[Source data]

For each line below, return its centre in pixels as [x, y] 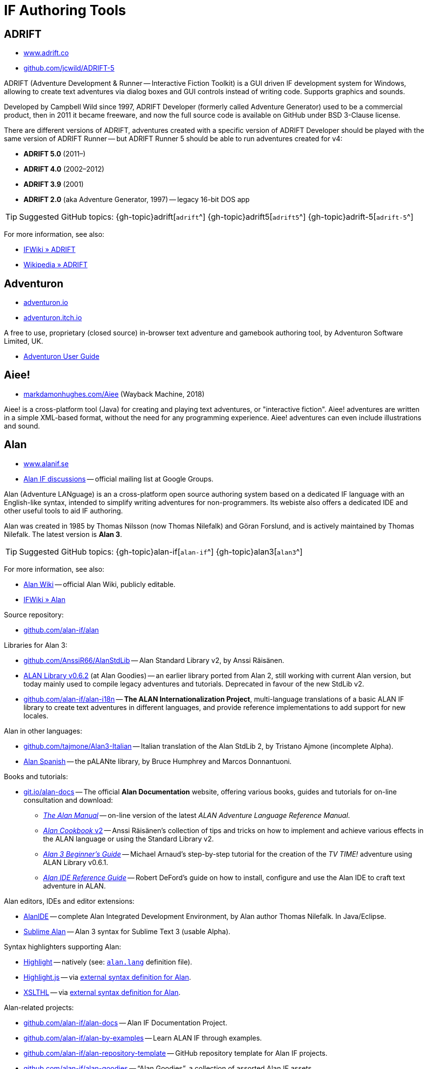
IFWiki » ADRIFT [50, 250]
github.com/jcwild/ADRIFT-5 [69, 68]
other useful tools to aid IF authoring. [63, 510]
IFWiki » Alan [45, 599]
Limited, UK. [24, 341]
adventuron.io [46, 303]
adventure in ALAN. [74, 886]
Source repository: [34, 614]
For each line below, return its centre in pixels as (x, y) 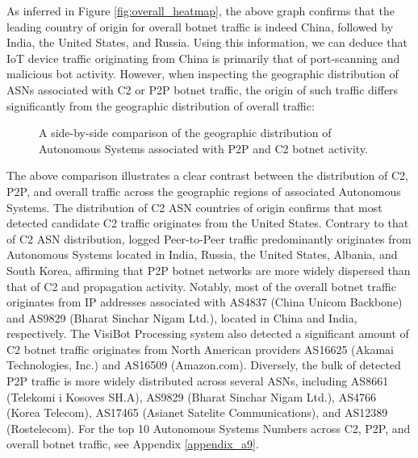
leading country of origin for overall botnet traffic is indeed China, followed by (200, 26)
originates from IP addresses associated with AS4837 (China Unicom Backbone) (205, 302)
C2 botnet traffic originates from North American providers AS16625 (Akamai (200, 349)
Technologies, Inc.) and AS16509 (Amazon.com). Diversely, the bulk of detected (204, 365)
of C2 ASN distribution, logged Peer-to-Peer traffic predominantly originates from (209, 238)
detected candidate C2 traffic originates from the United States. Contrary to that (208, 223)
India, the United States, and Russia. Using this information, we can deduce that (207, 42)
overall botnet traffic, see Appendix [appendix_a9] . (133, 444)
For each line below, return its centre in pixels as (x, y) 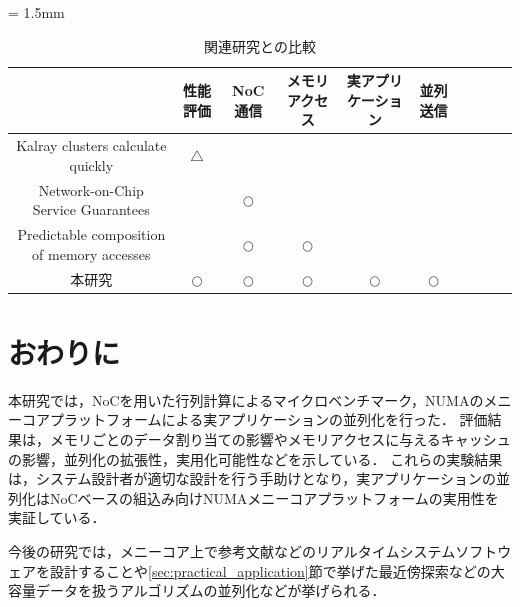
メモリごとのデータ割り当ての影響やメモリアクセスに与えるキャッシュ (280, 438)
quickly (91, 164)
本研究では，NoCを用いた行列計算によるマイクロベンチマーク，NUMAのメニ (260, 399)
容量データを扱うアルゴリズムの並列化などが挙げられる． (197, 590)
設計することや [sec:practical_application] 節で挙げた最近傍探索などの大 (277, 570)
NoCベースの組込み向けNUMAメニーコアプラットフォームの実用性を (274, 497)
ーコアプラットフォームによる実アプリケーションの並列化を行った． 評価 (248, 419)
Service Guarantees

• _INSTRUCTIONS TO FOLLOW_: All of the entries above need to be repeated exactly, minus the pictures.

• _FINAL ANSWER_:
For each line below, return its centre in pixels as [x, y] 
IFWiki » ADRIFT [50, 250]
github.com/jcwild/ADRIFT-5 [69, 68]
other useful tools to aid IF authoring. [63, 510]
IFWiki » Alan [45, 599]
Limited, UK. [24, 341]
adventuron.io [46, 303]
adventure in ALAN. [74, 886]
Source repository: [34, 614]
For each line below, return its centre in pixels as (x, y) 
leading country of origin for overall botnet traffic is indeed China, followed by (200, 26)
originates from IP addresses associated with AS4837 (China Unicom Backbone) (205, 302)
C2 botnet traffic originates from North American providers AS16625 (Akamai (200, 349)
Technologies, Inc.) and AS16509 (Amazon.com). Diversely, the bulk of detected (204, 365)
of C2 ASN distribution, logged Peer-to-Peer traffic predominantly originates from (209, 238)
detected candidate C2 traffic originates from the United States. Contrary to that (208, 223)
India, the United States, and Russia. Using this information, we can deduce that (207, 42)
overall botnet traffic, see Appendix [appendix_a9] . (133, 444)
For each line below, return its centre in pixels as (x, y) 
メモリごとのデータ割り当ての影響やメモリアクセスに与えるキャッシュ (280, 438)
quickly (91, 164)
本研究では，NoCを用いた行列計算によるマイクロベンチマーク，NUMAのメニ (260, 399)
容量データを扱うアルゴリズムの並列化などが挙げられる． (197, 590)
設計することや [sec:practical_application] 節で挙げた最近傍探索などの大 (277, 570)
NoCベースの組込み向けNUMAメニーコアプラットフォームの実用性を (274, 497)
ーコアプラットフォームによる実アプリケーションの並列化を行った． 評価 (248, 419)
Service Guarantees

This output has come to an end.